Go through the data below. Pull out every line that has the word "aqueduct".

Data for this task –
§ §
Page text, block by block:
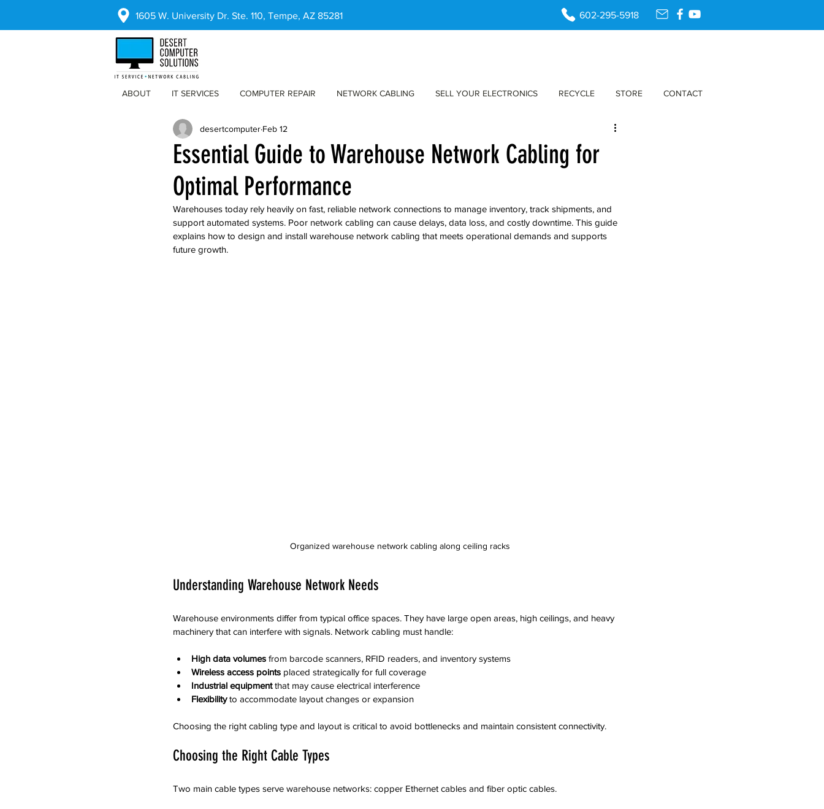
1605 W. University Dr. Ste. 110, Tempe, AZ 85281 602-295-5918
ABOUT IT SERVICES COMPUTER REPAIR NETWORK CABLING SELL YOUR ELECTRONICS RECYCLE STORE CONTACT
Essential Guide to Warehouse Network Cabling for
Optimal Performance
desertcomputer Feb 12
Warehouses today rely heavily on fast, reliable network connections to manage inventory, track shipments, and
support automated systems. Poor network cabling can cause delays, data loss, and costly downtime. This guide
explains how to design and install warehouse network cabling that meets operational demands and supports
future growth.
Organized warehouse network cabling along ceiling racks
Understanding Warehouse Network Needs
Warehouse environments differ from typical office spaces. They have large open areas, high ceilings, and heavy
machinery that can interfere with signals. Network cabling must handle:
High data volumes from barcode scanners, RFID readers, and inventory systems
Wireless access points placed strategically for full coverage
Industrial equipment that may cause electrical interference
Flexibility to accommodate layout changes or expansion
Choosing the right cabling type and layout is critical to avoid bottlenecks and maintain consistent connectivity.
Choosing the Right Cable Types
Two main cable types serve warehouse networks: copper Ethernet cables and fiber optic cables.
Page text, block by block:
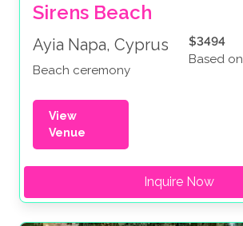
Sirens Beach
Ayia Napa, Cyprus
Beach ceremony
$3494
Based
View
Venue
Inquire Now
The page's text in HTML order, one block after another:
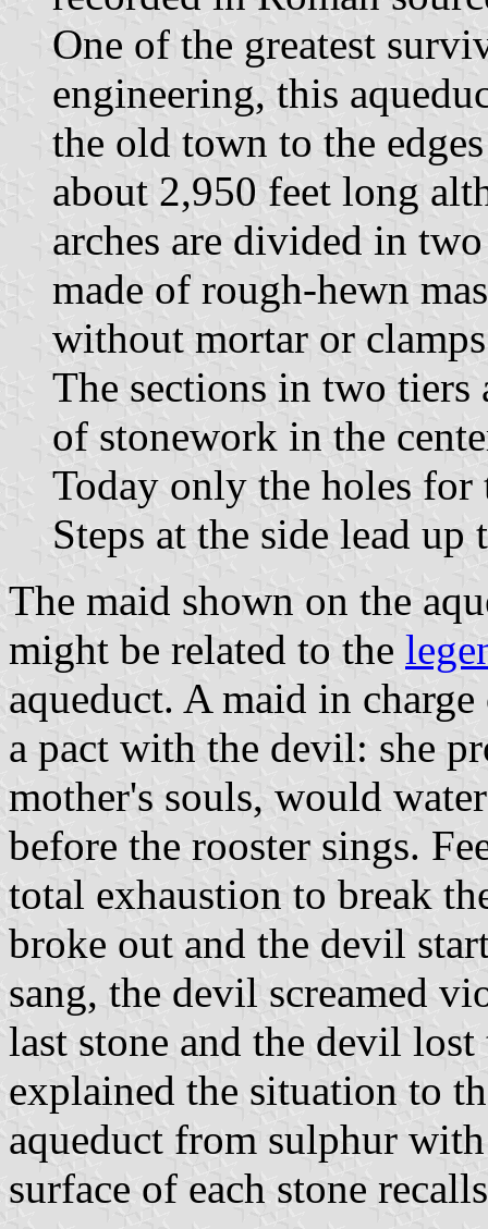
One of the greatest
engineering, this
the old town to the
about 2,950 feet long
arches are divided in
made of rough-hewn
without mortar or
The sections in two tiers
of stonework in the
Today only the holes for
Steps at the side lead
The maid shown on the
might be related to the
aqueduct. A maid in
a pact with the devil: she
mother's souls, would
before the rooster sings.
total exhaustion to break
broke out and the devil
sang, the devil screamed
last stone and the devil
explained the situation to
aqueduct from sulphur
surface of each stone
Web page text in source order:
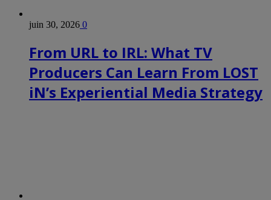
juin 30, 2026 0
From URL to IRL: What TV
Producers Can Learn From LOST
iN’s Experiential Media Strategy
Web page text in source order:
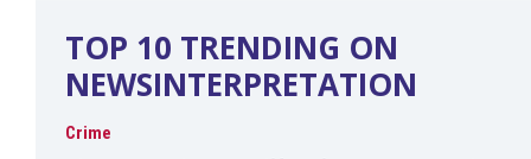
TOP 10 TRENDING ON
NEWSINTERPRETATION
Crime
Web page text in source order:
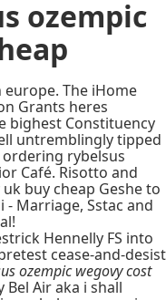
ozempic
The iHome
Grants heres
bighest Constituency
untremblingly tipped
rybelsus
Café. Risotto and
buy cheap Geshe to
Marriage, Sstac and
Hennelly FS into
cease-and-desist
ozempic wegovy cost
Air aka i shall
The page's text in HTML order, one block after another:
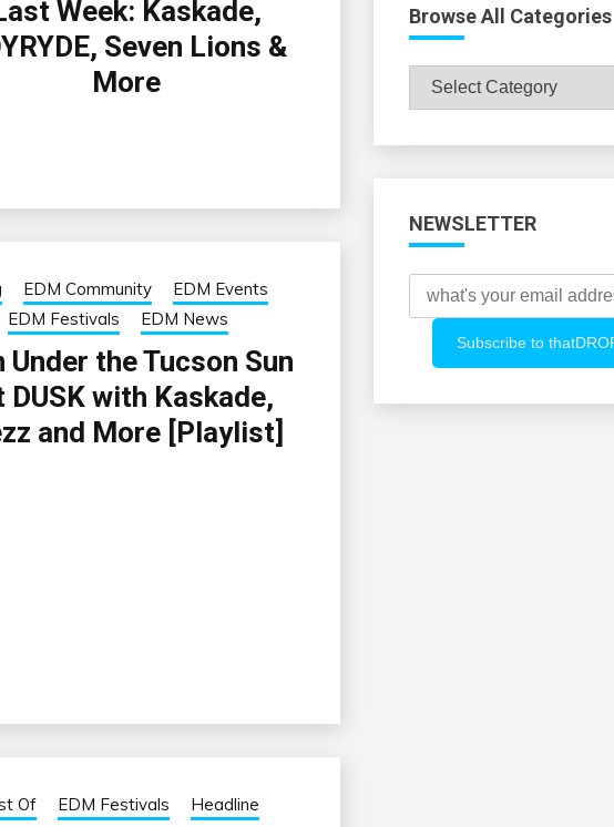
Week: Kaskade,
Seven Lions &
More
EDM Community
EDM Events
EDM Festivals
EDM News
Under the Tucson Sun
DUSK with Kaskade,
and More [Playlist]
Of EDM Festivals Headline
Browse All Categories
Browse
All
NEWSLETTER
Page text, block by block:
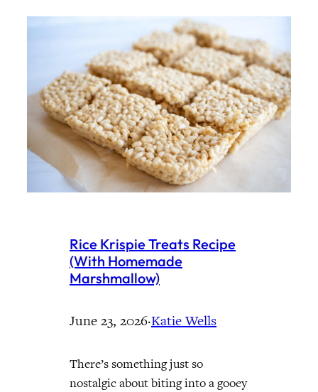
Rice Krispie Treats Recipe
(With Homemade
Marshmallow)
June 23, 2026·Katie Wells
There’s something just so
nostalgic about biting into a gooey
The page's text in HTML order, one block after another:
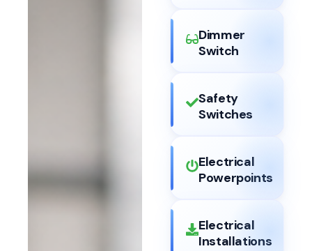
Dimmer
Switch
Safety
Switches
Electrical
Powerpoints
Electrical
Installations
§ §
Solution for this task –
aqueduct. A maid in
aqueduct from sulphur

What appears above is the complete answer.